REPUBLIKA.CO.ID, SEOUL -- Hampir 400 warga Afghanistan yang dievakuasi tiba di Seoul, Korea Selatan pada Kamis (26/8). Pemerintah Korea Selatan mengatakan sedang mengamandemen undang-undang untuk memberi izin tinggal jangka panjang bagi mereka yang bekerja pada proyek-proyek Korsel di Afghanistan sebelum Taliban merebut kekuasaan bulan ini.
Imigran adalah masalah yang diperdebatkan di Korsel, di mana banyak penduduknya bangga dengan homogenitas etnis, bahkan ketika populasi 52 juta jiwa menua dengan cepat dan angkatan kerja berkurang. Sedikitnya dua penerbangan akan membawa 391 orang, termasuk keluarga pekerja di kedutaan Korea, Badan Kerja Sama Internasional Korea (KOICA), sebuah rumah sakit, dan lembaga pelatihan kejuruan dan pangkalan militer yang dikelola pemerintah Korea.

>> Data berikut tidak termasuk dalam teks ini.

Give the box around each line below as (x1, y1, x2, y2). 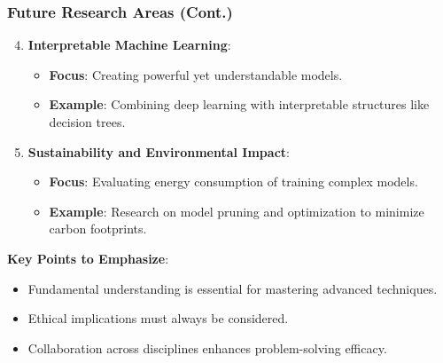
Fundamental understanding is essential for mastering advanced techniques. (27, 279, 438, 297)
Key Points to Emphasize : (7, 249, 169, 267)
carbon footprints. (49, 219, 147, 238)
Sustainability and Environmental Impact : (27, 142, 290, 161)
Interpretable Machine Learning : (27, 36, 231, 54)
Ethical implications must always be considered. (27, 309, 289, 327)
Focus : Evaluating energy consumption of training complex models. (49, 172, 418, 191)
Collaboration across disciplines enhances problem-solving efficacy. (27, 338, 387, 357)
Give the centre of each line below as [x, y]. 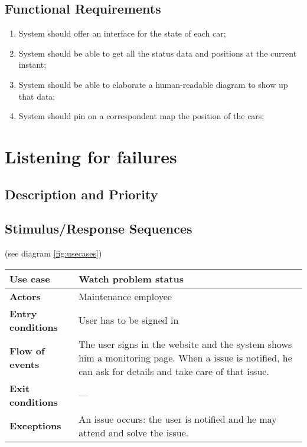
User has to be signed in [129, 320]
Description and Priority [81, 194]
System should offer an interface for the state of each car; [122, 33]
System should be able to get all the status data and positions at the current [158, 53]
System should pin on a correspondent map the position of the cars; [141, 116]
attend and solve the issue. [134, 432]
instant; [32, 65]
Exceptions [35, 426]
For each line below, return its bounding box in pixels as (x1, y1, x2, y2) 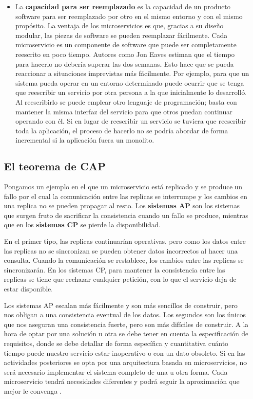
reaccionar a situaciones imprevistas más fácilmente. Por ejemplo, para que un (15, 68, 249, 78)
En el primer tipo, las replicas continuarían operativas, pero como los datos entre (4, 236, 246, 246)
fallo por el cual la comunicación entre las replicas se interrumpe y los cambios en (4, 191, 248, 201)
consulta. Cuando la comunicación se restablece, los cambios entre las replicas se (4, 255, 244, 265)
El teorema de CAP (4, 159, 106, 174)
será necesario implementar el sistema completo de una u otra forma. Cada (4, 366, 228, 377)
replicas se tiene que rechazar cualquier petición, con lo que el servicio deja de (4, 274, 236, 284)
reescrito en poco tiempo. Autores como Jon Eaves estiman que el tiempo (15, 49, 235, 59)
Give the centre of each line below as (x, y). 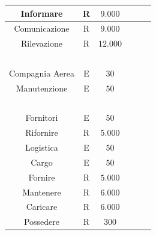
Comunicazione (42, 28)
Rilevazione (41, 43)
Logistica (42, 147)
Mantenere (42, 192)
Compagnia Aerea (42, 73)
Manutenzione (42, 88)
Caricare (42, 207)
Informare (42, 13)
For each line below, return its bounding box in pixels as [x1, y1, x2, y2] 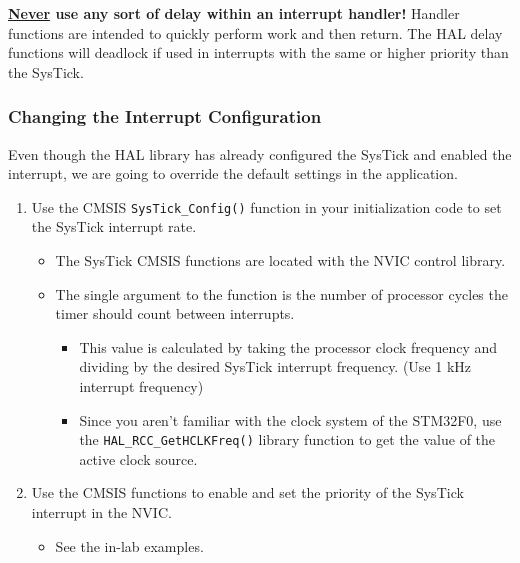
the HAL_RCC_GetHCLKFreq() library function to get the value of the [79, 429, 496, 450]
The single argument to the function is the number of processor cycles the [55, 283, 508, 304]
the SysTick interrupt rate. [31, 216, 197, 237]
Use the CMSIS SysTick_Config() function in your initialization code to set [31, 196, 502, 217]
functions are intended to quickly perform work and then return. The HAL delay [8, 22, 503, 43]
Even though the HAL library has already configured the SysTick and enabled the [8, 143, 512, 164]
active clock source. [79, 448, 198, 469]
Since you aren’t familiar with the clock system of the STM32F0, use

Menteri Kehakiman Park Beom-kye mengatakan banyak warga Korea telah menerima dukungan internasional setelah terpaksa melarikan diri selama Perang Korea dari tahun 1950 hingga 1953."Sekarang saatnya bagi kita untuk membalas budi," kata dia dalam pengarahan di Bandara Incheon di luar ibu kota, sebelum kedatangan pesawat evakuasi.
Pemerintah sedang dalam proses mengamandemen undang-undang imigrasi untuk memberikan izin tinggal jangka panjang kepada warga Afghanistan sebagai orang asing yang telah memberikan layanan khusus kepada negara itu, ujar Park. Dia mengakui kontroversi atas rencana tersebut, dengan mengatakan keputusan untuk menerima pengungsi Afghanistanmenjadi "sulit".
Namun, Park menegaskan bahwa Korsel tidak bisa meninggalkan "teman-temannya"."Terlepas dari kenyataan bahwa kami secara fisik terpisah di negara yang jauh, mereka praktis adalah tetangga kami. Bagaimana mungkin kita bisa menutup mata terhadap mereka ketika nyawa mereka terancam karena fakta bahwa mereka bekerja dengan kita?" ujar dia.
Korsel telah menerima lebih dari 30.000 pembelot Korut selama bertahun-tahun, tetapi mereka menyetujui sejumlah kecil pencari suaka dari negara lain. Pada 2018, lonjakan tiba-tiba dari kedatangan warga Yaman di pulau resor selatan Jeju memicu kekhawatiran atas kemungkinan peningkatan kejahatan dan kesengsaraan sosial lainnya, yang mendorong tindakan keras pemerintah terhadap pendatang.
Hanya 55 dari 6.684 orang yang mencari status pengungsi di Korsel pada tahun 2020 yang menerimanya, 127 lainnya diizinkan tinggal karena alasan kemanusiaan, meskipun tidak ditetapkan sebagai pengungsi, berdasarkan data kementerian kehakiman.